Machine Listening in Multisource Environments (CHiME) 2011
Convolutive non-negative matrix factorization (CNMF) is an effective approach for supervised audio source separation. It relies on the availability of sufficient training data to learn a set of bases for each acoustic source. For automatic speech recognition (ASR) in a multi-source noise environment, the varied nature of background noise makes it a challenging task to learn the noise bases and thereby to suppress it from the speech signal using CNMF. A large amount of training data is required to reliably capture noise variation, but this generally leads to an unacceptable computational burden. Here, we address this problem by learning the noise bases using a computationally efficient, online CNMF approach.
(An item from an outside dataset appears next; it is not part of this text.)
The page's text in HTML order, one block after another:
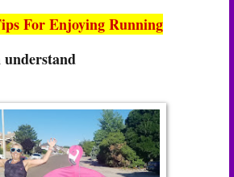
For Enjoying Running
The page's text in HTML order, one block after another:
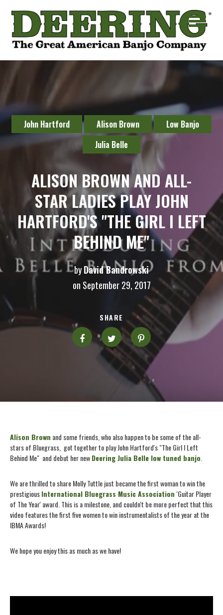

By learning the noise bases from several hours of ambient noise data and over a few seconds of local acoustic context, we show that background noise can be effectively attenuated from noisy speech. ASR accuracies on the CHiME corpus with the denoised speech show relative improvements in the range of 42.3% for -6 dB signal-to-noise ratio (SNR) to 2.5% for 9 dB SNR.
Index Terms. Convolutive non-negative matrix factorization, online CNMF, speech separation, automatic speech recognition
Bibliographic reference. Vipperla, Ravichander / Bozonnet, Simon / Wang, Dong / Evans, Nicholas (2011): "Robust speech recognition in multi-source noise environments using convolutive non-negative matrix factorization", In CHiME-2011, 74-79.